電位型Na+チャネルに加えて電位型K+チャネル(Na+チャネルより少し遅れる)が働く場合は膜電位の回復は急速に行われ、その波形は鋭いパルス型になる。そのときK+チャネルの効果が少し効き過ぎて、やや過分極になっていることに注意。
下図のように何らかの原因によりある電位型Na+チャネルが開きNa+イオンが軸索内に流入すると右隣の電位型Na+チャネルの位置にイオンが拡散していき、そのチャネルの位置を脱分極させる。そのため右隣のチャネルが開きNa+イオンを流入させて、さらに右隣のチャネルの開放を誘発する。以下次々に右隣のチャネルが開いて電位変化が右方向へ伝わっていく。
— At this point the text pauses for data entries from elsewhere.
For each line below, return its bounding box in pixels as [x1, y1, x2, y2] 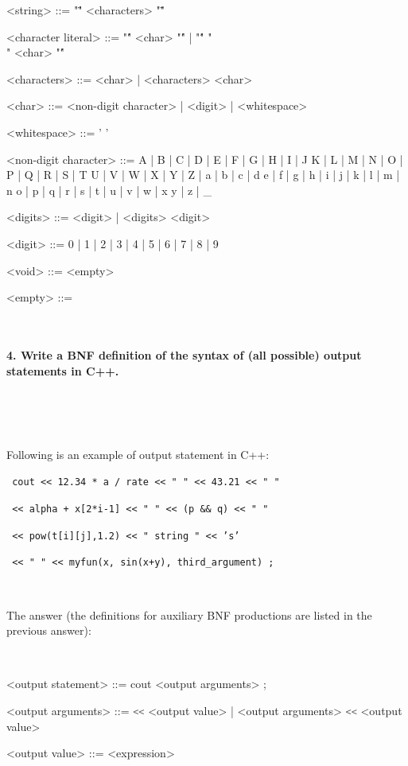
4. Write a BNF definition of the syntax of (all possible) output [6, 346, 362, 363]
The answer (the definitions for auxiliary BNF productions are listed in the [6, 606, 372, 623]
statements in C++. [6, 362, 119, 379]
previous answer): [6, 622, 91, 639]
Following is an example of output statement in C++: [6, 445, 270, 462]
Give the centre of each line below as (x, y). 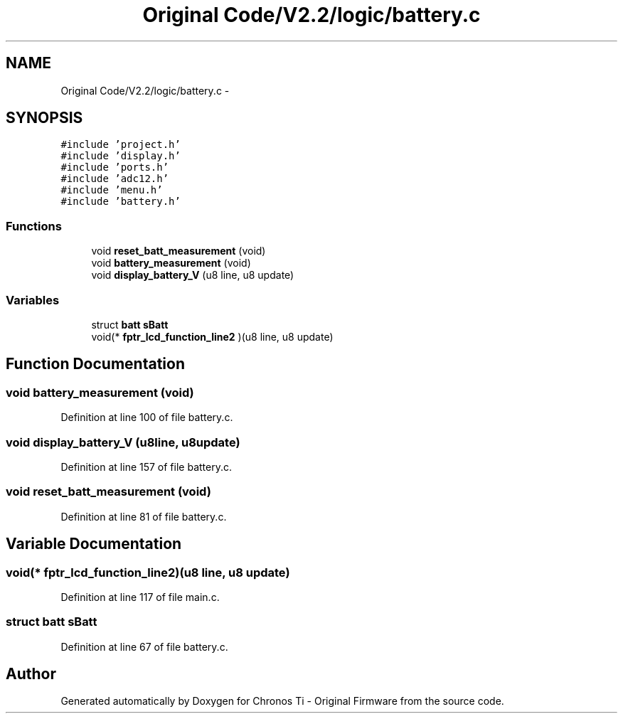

そのとき最初に開いたチャネルはすぐに不活性化して(3)の状態になる。この状態は2〜3msの間続き脱分極下でも安定に閉じているためさらなるNa+イオンの流入は止まる。そして右隣の領域の脱分極によって再び開くことはない。結局チャネルが(3)の状態を経るために電位パルスは軸索の先端に向かって一方向のみへ伝わっていく。
電位型Na+チャネルが不活性化するころには、2.(3)で述べた電位型K+チャネルの働きによりK+イオンが軸索より外側に流れ出て再分極を促し平衡状態の電位を回復する。そのため伝播する電位は孤立したパルス状の波形(パルス幅1ms程度)になる。
電位型Na+チャネルが不活性化している間に電位が回復する。電位が回復してから(3)→(1)の状態に復帰し、つぎなる脱分極の到来を待つ。以前述べたように不活性化の継続時間より短い頻度で信号パルスを送ることはできないので、頻度には上限がある。
伝達速度は神経細胞の種類によって異なるが1〜100 m/s程度である。